Key Features of Alibaba Wan 2.6

  • High-resolution output: The model supports 1080p video generation with options for landscape (1920×1080) and portrait (1080×1920) formats.
  • Multi-shot composition: It can automatically segment complex scenes into coherent sequences with fluid shot transitions.
  • Audio synchronization: It accepts WAV or MP3 files (3 to 30 seconds) for voice-over or music that is realistic and perfectly lip-sync.
  • Flexible duration control: It generates videos from 5 to 15 seconds to match the platform and narrative pacing.
  • Prompt expansion: It is integrated with optional AI-powered prompt refinement that intelligently interprets creative intent and then adds visual detail automatically.
  • Reproducible outputs: Its seed-based generation ensures consistent results across iterations.

Best Use Cases

  • Social media content: Creators can use it to create engaging TikTok, Instagram Reels, and YouTube Shorts without filming equipment.
  • Marketing and advertising: They can generate product demos, explainer videos, and campaign assets with brand-consistent visuals.
  • Educational content: It is an asset that can transform lesson scripts into visual narratives with synchronized voiceovers.
  • Prototyping and storyboarding: It is excellent to rapidly visualize concepts for client presentations or internal reviews.
  • E-commerce: Teams can utilize it to produce dynamic showcase videos to highlight products' features and benefits.

Prompt Tips and Output Quality

Writing effective prompts:

  • Specify visual style, lighting, and camera angles (e.g., "cinematic close-up with warm backlighting").
  • Describe character actions and scene transitions clearly in detail for multi-shot sequences.
  • Reference art styles or technical specifications like "4K visuals" or "shallow depth of field."

Parameter recommendations:

  • Keep enable_prompt_expansion on for richer visual detail and better scene interpretation.

  • Use multi_shots for narrative content that requires multiple perspectives or scene changes.

  • Set duration to 15 seconds when telling complex stories; use 5 seconds for simple product shots.

  • Choose 1920×1080 for YouTube and presentations; 1080×1920 for mobile-first platforms.

  • Leverage negative_prompt to exclude unwanted elements like "blurry, low quality, distorted faces."

  • For reproducible results, lock the seed value.

  • When iterating, adjust only one parameter at a time to understand its impact.

FAQs

Is Alibaba Wan 2.6 open-source?
No, Wan 2.6 is a proprietary model developed by Alibaba.
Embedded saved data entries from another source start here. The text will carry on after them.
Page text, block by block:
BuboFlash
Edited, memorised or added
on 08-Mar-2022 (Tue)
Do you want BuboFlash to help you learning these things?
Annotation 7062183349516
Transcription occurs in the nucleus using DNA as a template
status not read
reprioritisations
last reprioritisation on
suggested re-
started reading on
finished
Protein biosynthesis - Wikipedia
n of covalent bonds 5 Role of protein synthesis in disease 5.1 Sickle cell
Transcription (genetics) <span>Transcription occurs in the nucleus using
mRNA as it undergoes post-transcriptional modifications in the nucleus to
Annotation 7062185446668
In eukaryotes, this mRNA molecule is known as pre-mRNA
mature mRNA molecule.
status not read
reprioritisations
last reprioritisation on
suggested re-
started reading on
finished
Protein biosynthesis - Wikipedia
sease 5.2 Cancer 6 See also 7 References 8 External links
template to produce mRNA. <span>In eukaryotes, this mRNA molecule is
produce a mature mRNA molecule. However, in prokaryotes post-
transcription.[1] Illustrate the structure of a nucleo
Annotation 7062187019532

It is accessible through API integrations and platforms like Segmind.

How does Wan 2.6 compare to other text-to-video models?
Wan 2.6 stands out with its gamut of capabilities that include: native audio synchronization, realistic lip-sync capabilities, and superior multi-shot composition compared to single-scene generators. Additionally, its character continuity across shots rivals models used in professional production pipelines.
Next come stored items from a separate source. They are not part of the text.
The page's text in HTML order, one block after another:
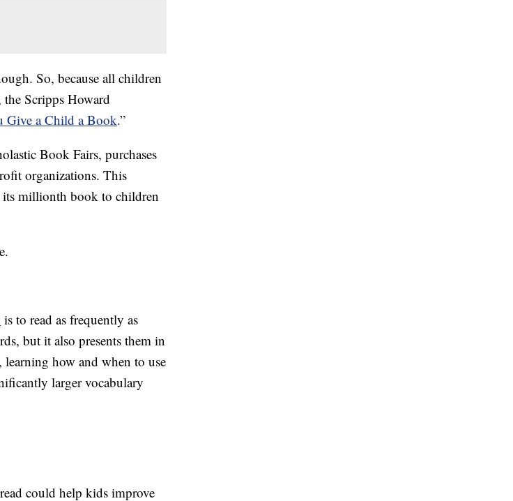
So, because all children
the Scripps Howard
Give a Child a Book.”
Book Fairs, purchases
organizations. This
its millionth book to children
is to read as frequently as
but it also presents them in
how and when to use
larger vocabulary
could help kids improve

What audio formats does it support?
The model accepts WAV and MP3 files between 3 and 30 seconds. It supports frame-by-frame audio synchronization for accurate lip movement and timing.
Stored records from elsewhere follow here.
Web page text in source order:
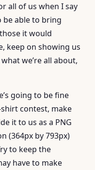
all of us when I say
be able to bring
it would
keep on showing us
we’re all about,
going to be fine
contest, make
it to us as a PNG
(364px by 793px)
to keep the
have to make
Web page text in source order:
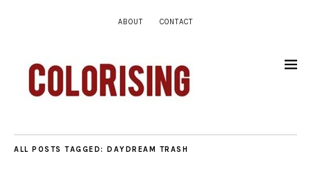
ABOUT CONTACT
ALL POSTS TAGGED: DAYDREAM TRASH

Can I control the video aspect ratio?
Yes, you can choose from four presets: 1280×720, 720×1280 (vertical), 1920×1080 (landscape), or 1080×1920 (portrait) based on the specific platform.

What parameters should I tweak for the best results?

  • Start with a good prompt, i.e, it should be detailed with action-oriented descriptions for the best result.
  • You can enable prompt expansion for automatic enhancement.
  • Use multi_shots for complex narratives and adjust duration based on content density.
  • Fine-tune negative prompts to eliminate specific visual artifacts.

Does the seed parameter affect video content?
Yes, using the same seed with identical parameters produces consistent outputs; it is essential for A/B testing prompts or to maintain brand consistency across video variants.